#### [GIVEN RECORDS]
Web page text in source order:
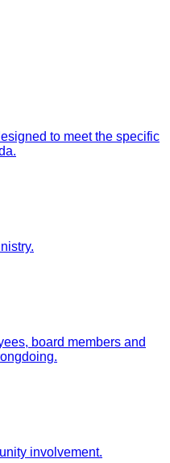
to meet the specific
board members and
involvement.
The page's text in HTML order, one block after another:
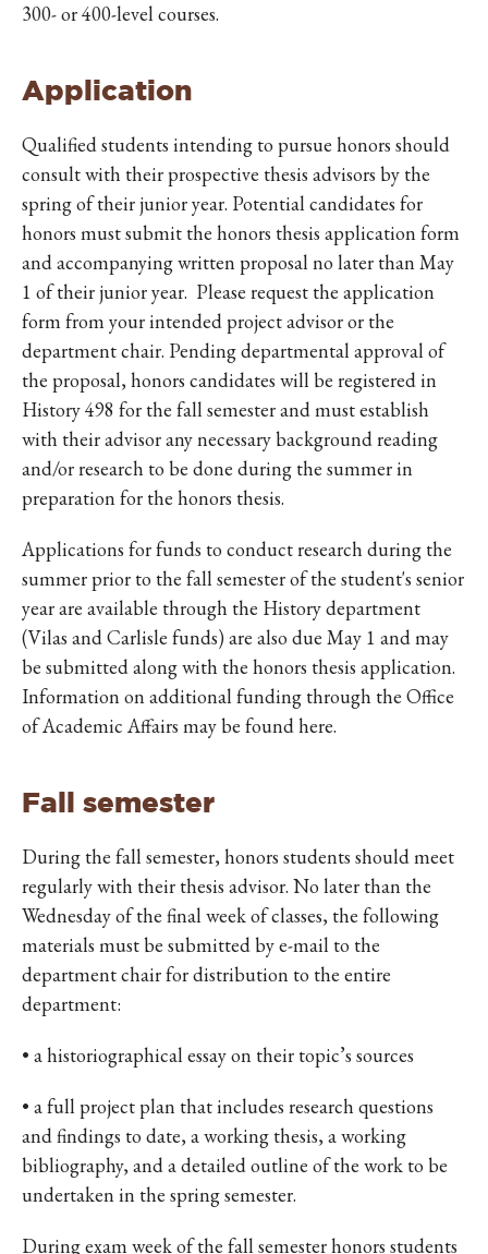
300- or 400-level courses.
Application
Qualified students intending to pursue honors should
consult with their prospective thesis advisors by the
spring of their junior year. Potential candidates for
honors must submit the honors thesis application form
and accompanying written proposal no later than May
1 of their junior year. Please request the application
form from your intended project advisor or the
department chair. Pending departmental approval of
the proposal, honors candidates will be registered in
History 498 for the fall semester and must establish
with their advisor any necessary background reading
and/or research to be done during the summer in
preparation for the honors thesis.
Applications for funds to conduct research during the
summer prior to the fall semester of the student's senior
year are available through the History department
(Vilas and Carlisle funds) are also due May 1 and may
be submitted along with the honors thesis application.
Information on additional funding through the Office
of Academic Affairs may be found here.
Fall semester
During the fall semester, honors students should meet
regularly with their thesis advisor. No later than the
Wednesday of the final week of classes, the following
materials must be submitted by e-mail to the
department chair for distribution to the entire
department:
• a historiographical essay on their topic’s sources
• a full project plan that includes research questions
and findings to date, a working thesis, a working
bibliography, and a detailed outline of the work to be
undertaken in the spring semester.
During exam week of the fall semester honors students
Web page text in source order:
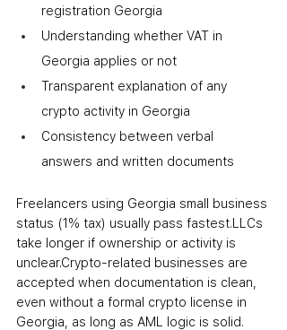
registration Georgia
Understanding whether VAT in
Georgia applies or not
Transparent explanation of any
crypto activity in Georgia
Consistency between verbal
answers and written documents
Freelancers using Georgia small business
status (1% tax) usually pass fastest. LLCs
take longer if ownership or activity is
unclear.Crypto-related businesses are
accepted when documentation is clean,
even without a formal crypto license in
Georgia, as long as AML logic is solid.
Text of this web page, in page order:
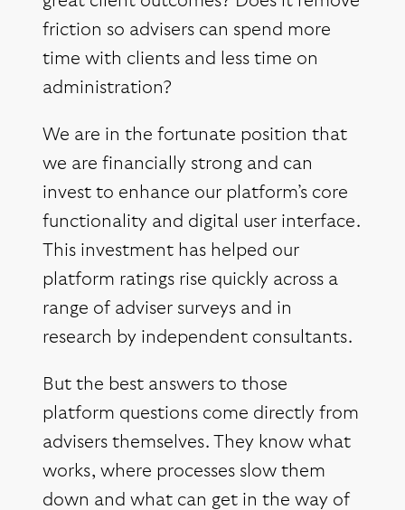
friction so advisers can spend more
time with clients and less time on
administration?
We are in the fortunate position that
we are financially strong and can
invest to enhance our platform’s core
functionality and digital user interface.
This investment has helped our
platform ratings rise quickly across a
range of adviser surveys and in
research by independent consultants.
But the best answers to those
platform questions come directly from
advisers themselves. They know what
works, where processes slow them
down and what can get in the way of
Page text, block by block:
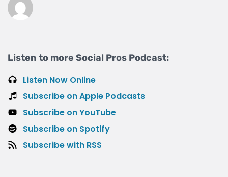
Listen to more Social Pros Podcast:
Listen Now Online
Subscribe on Apple Podcasts
Subscribe on YouTube
Subscribe on Spotify
Subscribe with RSS
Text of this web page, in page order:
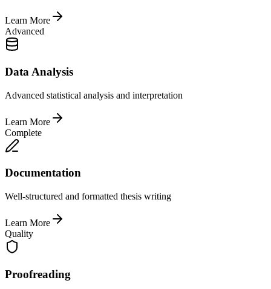
Learn More
Advanced
Data Analysis
Advanced statistical analysis and interpretation
Learn More
Complete
Documentation
Well-structured and formatted thesis writing
Learn More
Quality
Proofreading
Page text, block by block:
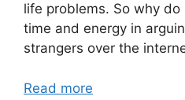
life problems. So why
time and energy in
strangers over the
Read more
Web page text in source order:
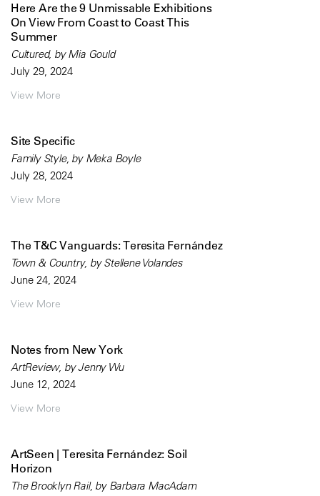
Here Are the 9 Unmissable Exhibitions
On View From Coast to Coast This
Summer
Cultured, by Mia Gould
July 29, 2024
View More
Site Specific
Family Style, by Meka Boyle
July 28, 2024
View More
The T&C Vanguards: Teresita Fernández
Town & Country, by Stellene Volandes
June 24, 2024
View More
Notes from New York
ArtReview, by Jenny Wu
June 12, 2024
View More
ArtSeen | Teresita Fernández: Soil
Horizon
The Brooklyn Rail, by Barbara MacAdam
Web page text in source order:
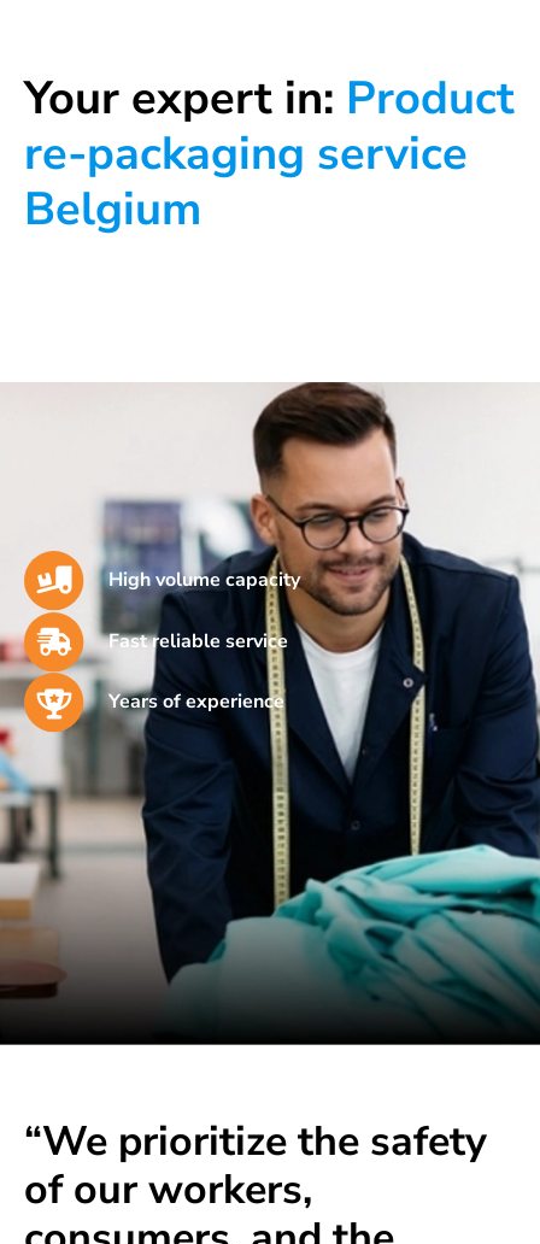
Your expert in: Product
re-packaging service
Belgium
High volume capacity
Fast reliable service
Years of experience
“We prioritize the safety
of our workers,
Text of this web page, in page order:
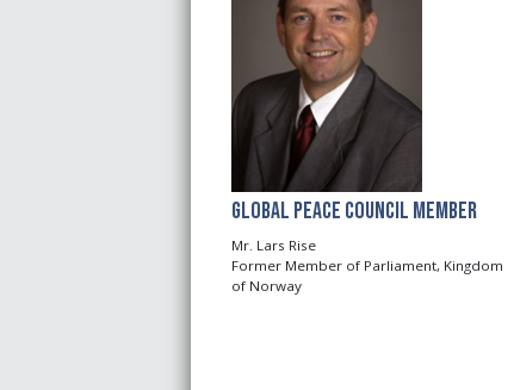
Global Peace Council Member
Mr. Lars Rise
Former Member of Parliament, Kingdom
of Norway
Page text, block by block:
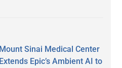
Mount Sinai Medical Center
Extends Epic’s Ambient AI to
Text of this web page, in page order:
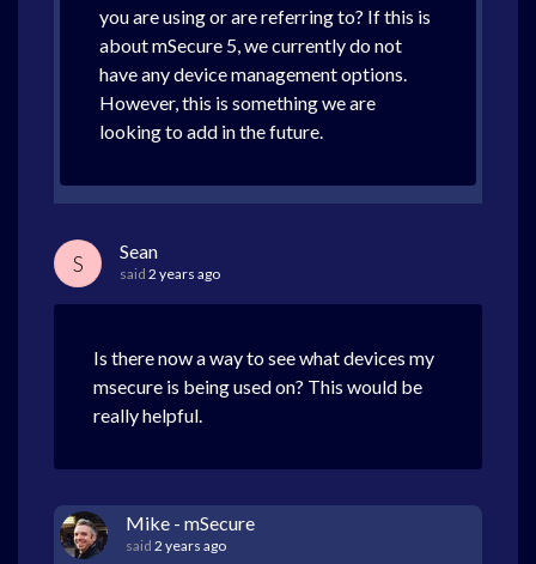
you are using or are referring to? If this is
about mSecure 5, we currently do not
have any device management options.
However, this is something we are
looking to add in the future.
S Sean
said 2 years ago
Is there now a way to see what devices my
msecure is being used on? This would be
really helpful.
Mike - mSecure
said 2 years ago
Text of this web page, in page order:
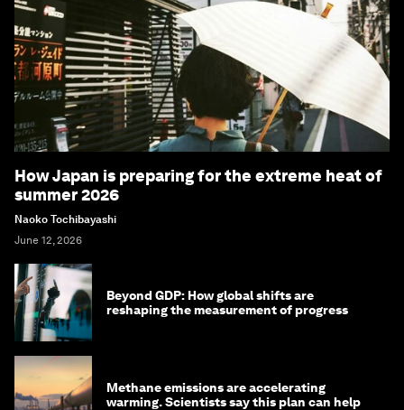
How Japan is preparing for the extreme heat of
summer 2026
Naoko Tochibayashi
June 12, 2026
Beyond GDP: How global shifts are
reshaping the measurement of progress
Methane emissions are accelerating
warming. Scientists say this plan can help
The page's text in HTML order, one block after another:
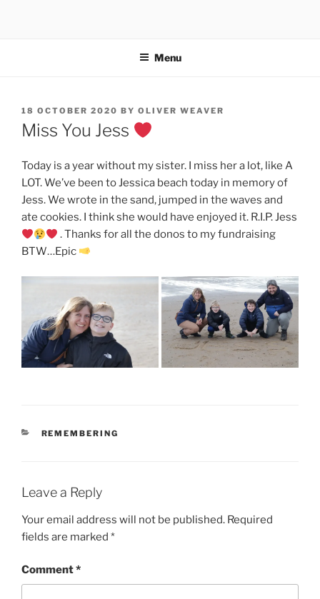
Menu
POSTED
ON
18 OCTOBER 2020 BY OLIVER WEAVER
Miss You Jess
Today is a year without my sister. I miss her a lot, like A
LOT. We’ve been to Jessica beach today in memory of
Jess. We wrote in the sand, jumped in the waves and
ate cookies. I think she would have enjoyed it. R.I.P. Jess
. Thanks for all the donos to my fundraising
BTW…Epic
CATEGORIES
REMEMBERING
Leave a Reply
Your email address will not be published. Required
fields are marked *
Comment*
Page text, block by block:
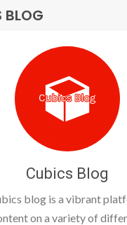
BLOG
Cubics Blog
blog is a vibrant
on a variety of
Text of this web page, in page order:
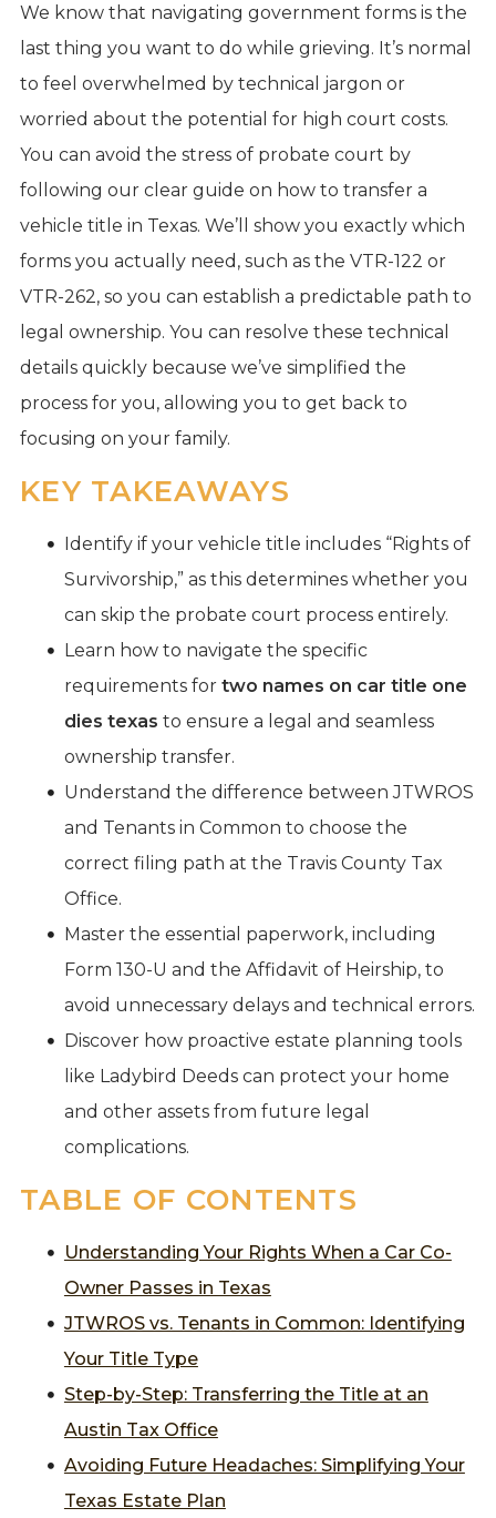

#### [WORK REQUEST]
Among the entries above, take the lines from the one with "ArtSeen | Teresita Fernández: Soil" through the one with "Leave a Reply" and retype them exactly, leaving out the pictures.

#### [WRITTEN SOLUTION]
ArtSeen | Teresita Fernández: Soil
Horizon
The Brooklyn Rail, by Barbara MacAdam
Web page text in source order:
Your expert in: Product
re-packaging service
Belgium
High volume capacity
Fast reliable service
Years of experience
“We prioritize the safety
of our workers,
Text of this web page, in page order:
Global Peace Council Member
Mr. Lars Rise
Former Member of Parliament, Kingdom
of Norway
Page text, block by block:
Mount Sinai Medical Center
Extends Epic’s Ambient AI to
Text of this web page, in page order:
you are using or are referring to? If this is
about mSecure 5, we currently do not
have any device management options.
However, this is something we are
looking to add in the future.
S Sean
said 2 years ago
Is there now a way to see what devices my
msecure is being used on? This would be
really helpful.
Mike - mSecure
said 2 years ago
Text of this web page, in page order:
How Japan is preparing for the extreme heat of
summer 2026
Naoko Tochibayashi
June 12, 2026
Beyond GDP: How global shifts are
reshaping the measurement of progress
Methane emissions are accelerating
warming. Scientists say this plan can help
The page's text in HTML order, one block after another:
Menu
POSTED
ON
18 OCTOBER 2020 BY OLIVER WEAVER
Miss You Jess
Today is a year without my sister. I miss her a lot, like A
LOT. We’ve been to Jessica beach today in memory of
Jess. We wrote in the sand, jumped in the waves and
ate cookies. I think she would have enjoyed it. R.I.P. Jess
. Thanks for all the donos to my fundraising
BTW…Epic
CATEGORIES
REMEMBERING
Leave a Reply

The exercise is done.